Grundsätzlich ist die Eigenfertigung als „verlängerte Werkbank“ ein für alle Seiten sehr interessantes Geschäftsmodell, was sich bei anderen Prozessen auch schon bewährt hat. Unter passenden Rahmenbedingungen würden wir ein solches Geschäftsmodell im Bereich der Verchromung oder auch anderer chemischer Schichten sofort wieder umsetzen.

Welche produktergänzenden Dienst­leistungen werden von Ihnen benötigt?

Zuerst haben wir eine reine Bedienungs­mannschaft für die Maschinen und Prüf­einrichtungen gesucht. Im Lauf der Zeit konnten im gegenseitigen Ein­vernehmen mehr und mehr verantwortungsvolle Aufgaben, z. B. im Bereich der Logistik und auch der Prozesskontrolle, als Dienst­leistung vergeben werden.

Welche Produkte und Aufgaben umfasst Ihr Bereich?

Traditionell liefern wir Prozesse und Anlagentechnik für die Oberflächen­behandlung. Im Bereich der Prozesse betrifft das die Entwicklung von Beschich­tungsprozessen, die Applikation auf Erzeugnisse von Bosch und die Herstellung von Mustern in allen Erprobungsphasen. Das Thema der „verlängerten Werkbank“ für eine Serienfertigung kam neu hinzu. Für uns hat dies den besonderen Charme, dass wir die Prozesse und Anlagentechnik selber betreiben können – und damit viele wertvolle Fertigungserfahrungen sammeln. Diese kommen dann letztlich wieder allen unseren Kunden zugute.

Was ist Zuverlässigkeit – wie ermitteln Sie Risiko und Ausfallhäufigkeit Ihrer Anlagen?

Hier haben wir durch den Betrieb der Eigenfertigung wichtige Erkenntnisse gewonnen, z. B. zum Thema Wartung von Prozessmodulen und Anlagentechnik.
An uns wurden selbstverständlich dieselben hohen Maßstäbe für die Qualitäts­sicherung angelegt wie an jeden anderen externen Zulieferer in der Automobilindustrie. Für die Fertigung haben wir dementsprechend ein QM-System eingeführt – mit allen relevanten Dokumenten wie Prüfplänen, Regelkarten, Schulungs- und Wartungsnachweisen u. v. m. Unter anderem beim Führen der Qualitätsunterlagen ist die Zusammenarbeit mit den Kollegen von MATEC von besonderer Bedeutung gewesen.

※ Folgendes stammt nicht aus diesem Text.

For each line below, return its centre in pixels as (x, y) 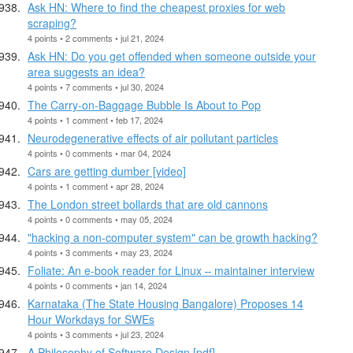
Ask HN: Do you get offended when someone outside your (172, 56)
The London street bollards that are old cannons (148, 204)
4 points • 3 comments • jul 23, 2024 (96, 334)
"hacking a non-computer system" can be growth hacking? (173, 237)
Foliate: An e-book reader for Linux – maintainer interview (171, 270)
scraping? (52, 22)
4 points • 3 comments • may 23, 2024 (100, 252)
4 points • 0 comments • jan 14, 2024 (97, 285)
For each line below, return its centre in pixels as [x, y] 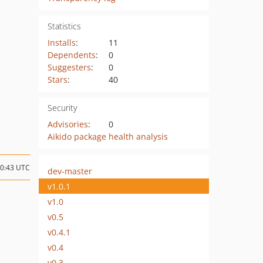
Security [62, 108]
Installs [61, 43]
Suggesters [69, 67]
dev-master [70, 171]
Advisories [68, 124]
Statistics [64, 26]
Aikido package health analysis [107, 136]
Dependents [71, 55]
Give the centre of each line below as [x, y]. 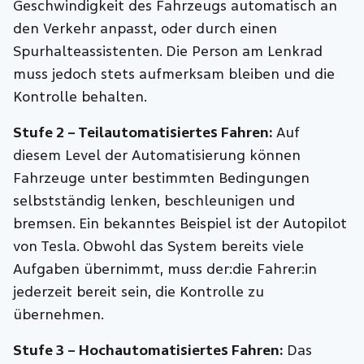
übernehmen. [59, 315]
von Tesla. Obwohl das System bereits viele [159, 247]
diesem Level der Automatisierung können [157, 156]
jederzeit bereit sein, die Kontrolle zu [139, 292]
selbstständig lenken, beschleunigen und [154, 201]
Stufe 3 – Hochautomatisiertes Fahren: [148, 351]
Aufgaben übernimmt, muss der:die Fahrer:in [165, 270]
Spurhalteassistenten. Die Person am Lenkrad [168, 52]
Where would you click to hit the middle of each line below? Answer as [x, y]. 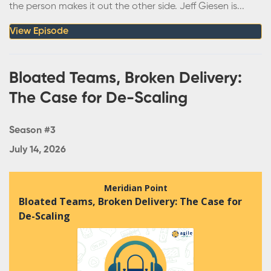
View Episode [39, 31]
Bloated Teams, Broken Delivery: [126, 78]
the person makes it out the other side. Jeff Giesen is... [127, 6]
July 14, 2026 [38, 150]
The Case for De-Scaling [98, 98]
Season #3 [32, 130]
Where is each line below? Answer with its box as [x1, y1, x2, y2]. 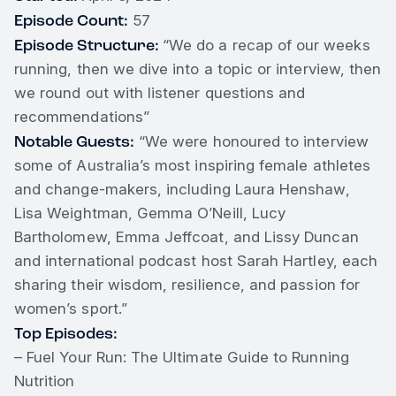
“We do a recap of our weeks [163, 35, 370, 54]
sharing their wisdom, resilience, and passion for [14, 275, 360, 293]
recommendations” [14, 107, 149, 126]
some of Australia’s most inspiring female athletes [14, 156, 370, 174]
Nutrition [14, 371, 75, 390]
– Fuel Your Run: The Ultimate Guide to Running [14, 347, 349, 366]
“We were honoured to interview [134, 132, 369, 150]
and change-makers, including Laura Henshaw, [14, 179, 350, 198]
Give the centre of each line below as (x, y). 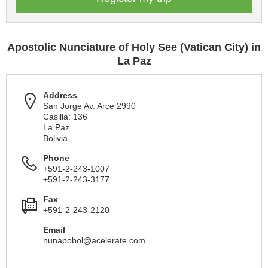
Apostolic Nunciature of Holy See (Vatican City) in (134, 47)
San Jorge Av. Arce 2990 (89, 106)
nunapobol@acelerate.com (94, 240)
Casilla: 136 (65, 117)
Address (60, 95)
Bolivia (55, 138)
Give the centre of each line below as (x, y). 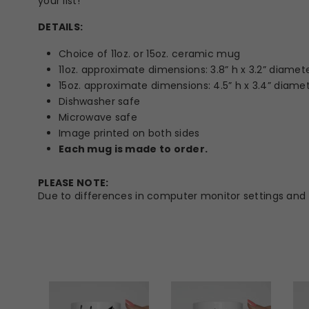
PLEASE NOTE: (73, 183)
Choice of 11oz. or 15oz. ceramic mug (150, 54)
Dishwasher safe (100, 101)
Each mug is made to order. (134, 149)
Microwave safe (98, 117)
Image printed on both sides (129, 133)
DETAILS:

Wie sieht es mit möglichen Nachfolge-Anlagen aus?

Da es - wie schon gesagt – ein sehr inte­ressantes Geschäftsmodell ist, arbeiten wir selbstverständlich mit Hochdruck daran.

Die Flexibilität macht’s

Besonders beeindruckt zeigte sich der Kunde – neben der hohen Zuverlässigkeit und Qualität – vom günstigen Preis sowie der transparenten Preisgestaltung und von der MATEC-typischen Flexibilität: Auf Änderungen in der Stückzahlentwicklung, kurzfristig notwendige Zusatzarbeiten oder Änderungen im Produktionsablauf hatte MATEC stets umgehend die passende Antwort.